Ich möchte Premier in Luxemburg bleiben. Der Premierminister über die anstehenden Parlamentswahlen

Luxemburger Wort: Herr Juncker, wann treten Sie als Kommissionspräsident in Brüssel an?

Jean-Claude Juncker: Was für eine Frage ... - Ich möchte mit meiner Partei, der CSV, die anstehenden Wahlen am 13. Juni gewinnen und danach auch Premierminister in Luxemburg bleiben.

Und wie erklären Sie sich die unzähligen Berichte in ausländischen Medien? Dort sieht man Sie quasi als sicheren Prodi-Nachfolger.

Jean-Claude Juncker: Das ist keine Unehre.

Ja, aber solche Berichte können doch nicht völlig aus der Luft gegriffen sein.

Jean-Claude Juncker: Es gibt eine ganze Reihe Regierungschefs in der EU, die mich öffentlich vorgeschlagen haben. Hinzu kommen die Aufforderungen fast aller im Europaparlament vertretenen Fraktionen. Daraus ergibt sich ein Ambiente, das seinen Niederschlag in der Presse findet.

 Was Sie nicht ungern haben.

Jean-Claude Juncker: Über die breite Zustimmung bin ich nicht beleidigt. Übrigens haben auch die Luxemburger dazu keinen Grund. Immerhin geht die Rede davon, dass zum dritten Mal binnen 25 Jahren einer ihrer Landsleute an die Spitze der EU-Kommission gelangen könnte.

Könnte ...

Jean-Claude Juncker: Ich sage es noch einmal klar und deutlich: Ich möchte die Wahlen gewinnen und Premierminister in Luxemburg bleiben. Das ist so und daran ändern auch Ihre Fragen nichts. Das ist unverrückbar. Ich halte mein Wort.

Also wirklich, die ganze Diskussion um meine Person nimmt doch groteske Züge an. So als drehe sich alles um die eine Frage.

Aber wer Sie kennt, weiß, dass Sie klare europäische Ambitionen haben.

Jean-Claude Juncker: Dazu gehört eine erfolgreiche EU-Präsidentschaft Luxemburgs im ersten Semester 2005. Europa steht vor Entscheidungen von kruzialer Importenz.

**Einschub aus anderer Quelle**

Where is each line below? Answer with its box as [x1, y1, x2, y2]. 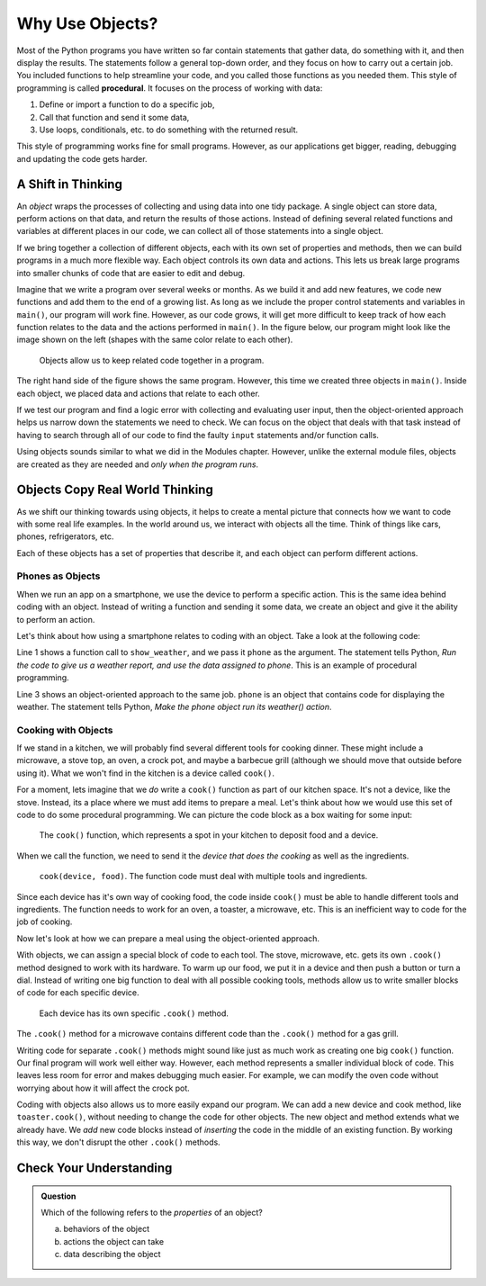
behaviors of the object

Deshalb ist es wichtig, sich als Premier in die Europapolitik einzubringen.

So nach dem Motto: nationale Innenpolitik ist Europapolitik.

Jean-Claude Juncker: Eben. Sehen Sie, ein europäischer Regierungschef, der nicht an der Europapolitik teilnimmt, auf den in der EU niemand hört, wäre eine glatte Fehlbesetzung. Vollzeitpremier in Luxemburg sein, das heißt automatisch auch großes Interesse fürs Europapolitische haben. Damit die Stimme Luxemburgs auch in der EU gehört wird.

Zum Beispiel, wenn es um die Verfassung geht.

Jean-Claude Juncker: Ja. Wissen Sie, Europa und der Integrationsprozess muss unsere Generation zu einem unumkehrbaren Projekt machen. Wir gehören der Generation an, die noch genau weiß, was kriegerische Auseinandersetzungen zwischen Nachbarländern bedeuten. Europa ist ein Projekt des Friedens. Es besteht das Risiko, dass 2040 und später die Regierungen nicht mehr die Kraft finden, auf den echten Grundwerten aufzubauen. Deshalb müssen die Weichen für das geeinte Europa jetzt gestellt werden. In diesen Prozess muss sich auch Luxemburg einbringen.

Zurück zur Innenpolitik. Man wird den Eindruck nicht los, als würde die vereinte Opposition im Land Sie regelrecht nach Brüssel wegloben.

Jean-Claude Juncker: Die anderen Parteien versuchen, den Eindruck zu vermitteln, als drehe sich die ganze Politik nur um meine Person. Das wird so langsam peinlich.

Wie?

Jean-Claude Juncker: Ja, ich sage - wie jetzt auch im Gespräch mit Ihnen - immer wieder das eine: Ich möchte Premier in Luxemburg bleiben. Und die politischen Gegner tun so, als sei ich ein Lügner. Aber ich lüge nicht.

Aber vielleicht wäre die Opposition - vor allem die Sozialisten - wirklich froh, wenn sie tatsächlich nach Brüssel gingen.

Jean-Claude Juncker: Also, die Luxemburger Sozialisten sind mir zu sehr ans Herz gewachsen, um ihnen - im Falle eines Wechsels nach Brüssel - schwerwiegende Entzugserscheinungen zumuten zu wollen.

Ist das etwa eine Koalitionsaussage?

Jean-Claude Juncker : Nein, das hat etwas mit Nächstenliebe zu tun.

Herr Juncker, vielen Dank für dieses Gespräch.